Tyrone Square Mall
- Location: St. Petersburg, Florida
- Coordinates: 27°47′38″N 82°44′00″W﻿ / ﻿27.793818°N 82.73344°W
- Opening date: 1972
- Developer: Edward J. DeBartolo Corporation
- Management: Simon Property Group
- Owner: Simon Property Group
- Stores and services: 151
- Anchor tenants: 7
- Floor area: 960,215 square feet (89,206.9 square meters)
- Floors: 1 (2 in Dillard's, JCPenney, and Macy's)
- Public transit: PSTA bus: 5, 7, 18, 20, 22, 23, 38, 62, 68, 73, 75, 79
- Website: www.simon.com/mall/tyrone-square

= Tyrone Square Mall =

Tyrone Square (also referred to as Tyrone Square Mall) is an enclosed shopping mall in St. Petersburg, Florida. Opened in 1972, it features Aldi, Dick's Sporting Goods, Dillard's, Five Below, JCPenney, Macy's and PetSmart as its anchor stores.

==History==
Tyrone Square's first anchor, Sears, opened as a freestanding store in April 1968, four years before the rest of the mall. Tyrone Square Mall was built by the Edward J. DeBartolo Corporation and construction began in 1971. In addition to the pre-existing Sears, three additional anchors were planned for the mall, including JCPenney and Maas Brothers. The fourth anchor was the first Robinson's of Florida, the newly created Florida division of California-based J.W. Robinson's.

Maas Brothers opened on August 17, 1972, and it was their third store to be located in a shopping mall (their first and second mall stores were at Edison Mall and WestShore Plaza, respectively).

The mall itself was officially opened on October 5, 1972. Upon its opening, the mall featured more than 110 stores, including Hickory Farms, Chess King, Thom McAn, McCrory, Spencer Gifts, Bresler's Ice Cream, Hot Sam pretzels, Orange Julius, Kinney Shoes, Hallmark Cards, Casual Corner, Waldenbooks, and a six-screen movie theater. JCPenney opened on January 3, 1973 at the west end of the mall where they still operate today.

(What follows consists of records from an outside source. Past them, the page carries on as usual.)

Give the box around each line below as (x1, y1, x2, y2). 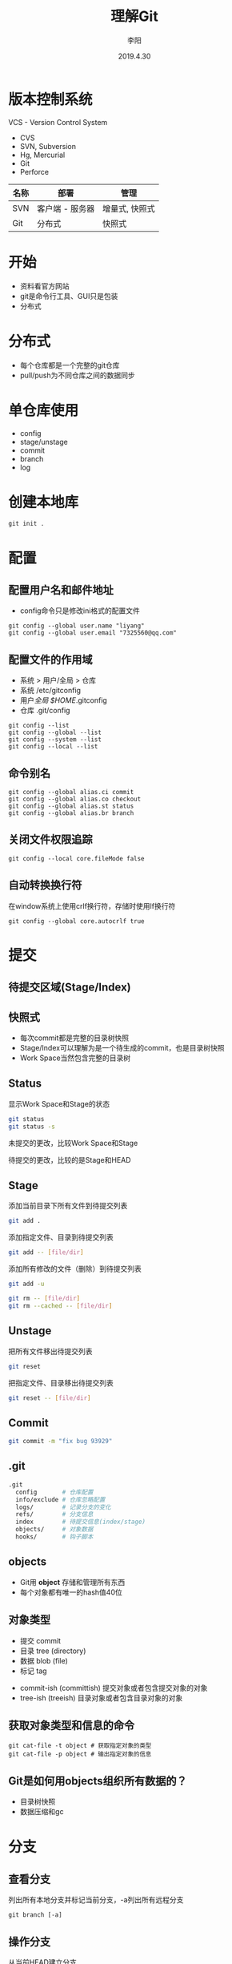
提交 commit (19, 1635, 62, 1645)
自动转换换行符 (8, 878, 82, 892)
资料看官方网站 (19, 281, 70, 291)
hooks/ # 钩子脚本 (15, 1533, 94, 1541)
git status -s (8, 1123, 56, 1131)
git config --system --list (8, 736, 102, 744)
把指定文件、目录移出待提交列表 (8, 1377, 114, 1387)
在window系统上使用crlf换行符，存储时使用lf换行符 (8, 901, 176, 910)
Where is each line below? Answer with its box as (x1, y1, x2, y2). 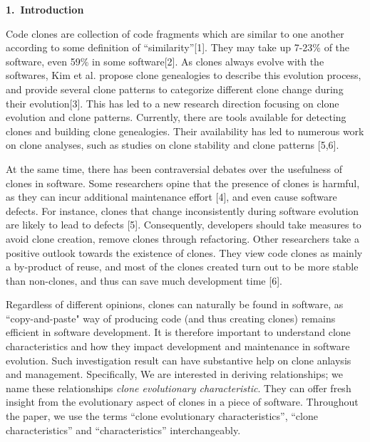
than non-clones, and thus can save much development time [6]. (6, 273, 282, 288)
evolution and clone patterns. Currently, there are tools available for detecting (6, 110, 346, 125)
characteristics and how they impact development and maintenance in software (6, 339, 350, 354)
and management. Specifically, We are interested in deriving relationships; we (6, 367, 343, 382)
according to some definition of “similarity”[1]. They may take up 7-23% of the (6, 40, 350, 55)
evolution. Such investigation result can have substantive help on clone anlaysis (6, 352, 351, 367)
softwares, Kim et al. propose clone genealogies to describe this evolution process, (6, 68, 361, 83)
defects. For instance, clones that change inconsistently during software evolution (6, 203, 359, 218)

Robinson's of Florida was the last anchor to open, which debuted on September 4, 1973. Robinson's sold its entire Florida division to Maison Blanche, a Louisiana-based department store, in 1987. By 1991, Maison Blanche had sold its Tyrone Square location and six others on the Gulf Coast of Florida to Dillard's who still operates at the mall today.

Also in 1991, Maas Brothers was merged with its former rival Burdines by their parent company under the Burdines nameplate. At the time, Burdines operated a store at the Crossroads shopping center across the street from Tyrone Square. In the wake of the merger, Burdines closed its store at Crossroads (which later became a Montgomery Ward) on September 28, 1991 and consolidated its operation with Maas Brothers at Tyrone Square. The Maas Brothers store was officially rebranded as Burdines on October 20, 1991. Burdines was subsequently renamed Burdines-Macy's in 2003, dropping the Burdines name two years later. Macy's still operates at the mall today.

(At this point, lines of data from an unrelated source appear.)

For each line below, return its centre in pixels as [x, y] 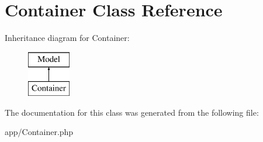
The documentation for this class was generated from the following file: [132, 112]
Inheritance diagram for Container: [67, 38]
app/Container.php [39, 132]
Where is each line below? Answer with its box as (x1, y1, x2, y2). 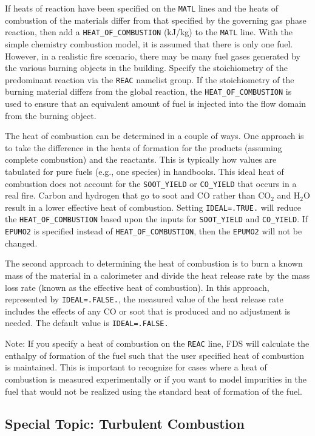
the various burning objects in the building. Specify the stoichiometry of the (5, 61, 288, 74)
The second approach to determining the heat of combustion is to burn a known (5, 257, 303, 270)
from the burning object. (5, 109, 97, 121)
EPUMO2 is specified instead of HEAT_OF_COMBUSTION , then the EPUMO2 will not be (5, 225, 302, 237)
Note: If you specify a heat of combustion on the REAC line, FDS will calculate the (5, 337, 310, 350)
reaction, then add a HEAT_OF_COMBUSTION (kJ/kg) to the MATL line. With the (5, 26, 293, 38)
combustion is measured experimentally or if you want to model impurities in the (5, 372, 307, 385)
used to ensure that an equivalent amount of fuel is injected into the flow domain (5, 97, 307, 109)
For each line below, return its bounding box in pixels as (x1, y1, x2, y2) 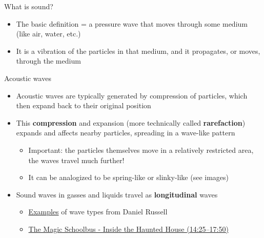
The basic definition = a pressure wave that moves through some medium (16, 18, 248, 29)
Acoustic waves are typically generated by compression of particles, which (16, 90, 248, 101)
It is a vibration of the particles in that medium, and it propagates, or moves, (16, 45, 260, 56)
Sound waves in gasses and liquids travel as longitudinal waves (16, 189, 218, 200)
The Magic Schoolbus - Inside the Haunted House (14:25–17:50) (28, 223, 229, 234)
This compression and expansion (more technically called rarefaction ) (16, 117, 246, 128)
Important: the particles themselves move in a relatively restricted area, (28, 144, 254, 155)
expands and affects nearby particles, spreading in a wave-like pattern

Mall expansion in 1998 brought a food court and a Borders Books & Music store (now Designer Shoe Warehouse).

The long-standing Gap closed in 2015, with a toys and games store taking its place. In 2015, Sears Holdings spun off 235 of its properties, including the Sears at Tyrone Square Mall, into Seritage Growth Properties. The Cobb Tyrone Luxury 10 Theatres (now CMX Cinemas Tyrone Luxury 10) opened in 2016, with 10 theaters and 1,200 seats. It is located in an adjacent yet detached building near JCPenney.

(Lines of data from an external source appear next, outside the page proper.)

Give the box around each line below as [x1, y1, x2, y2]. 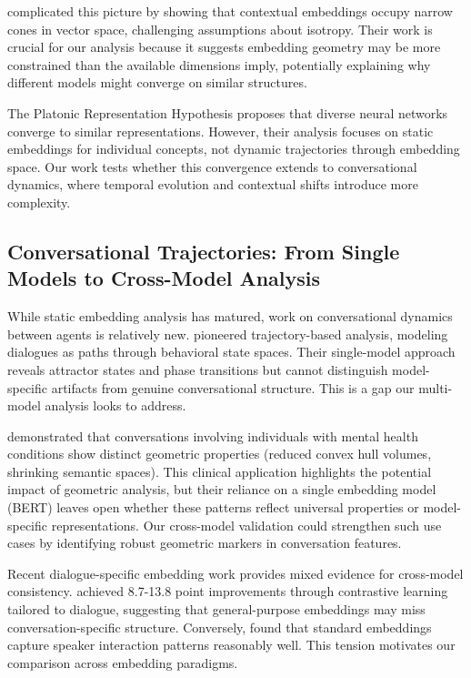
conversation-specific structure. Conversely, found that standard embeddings [7, 617, 432, 636]
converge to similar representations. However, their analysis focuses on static [7, 121, 434, 140]
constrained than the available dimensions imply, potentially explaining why [7, 55, 431, 74]
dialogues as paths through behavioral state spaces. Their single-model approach [7, 342, 456, 361]
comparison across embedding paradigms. [7, 653, 238, 672]
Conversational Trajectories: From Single [7, 237, 400, 265]
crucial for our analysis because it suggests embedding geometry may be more [7, 37, 441, 56]
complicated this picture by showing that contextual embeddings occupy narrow [7, 2, 453, 20]

On November 16, 2016, Sears announced that it would close its location on January 28, 2017 because of a redevelopment project by Seritage that brought in PetSmart, Lucky's Market (became Hitchcock's Green Market in 2020, which subsequently closed in 2022, and became Aldi in 2024), Five Below, and Dick's Sporting Goods. Outparcels on the Seritage site include America's Best, Nitrogen Ice Cream, Verizon Wireless, Chili's, Portillo's, Torchy's Tacos, and LongHorn Steakhouse.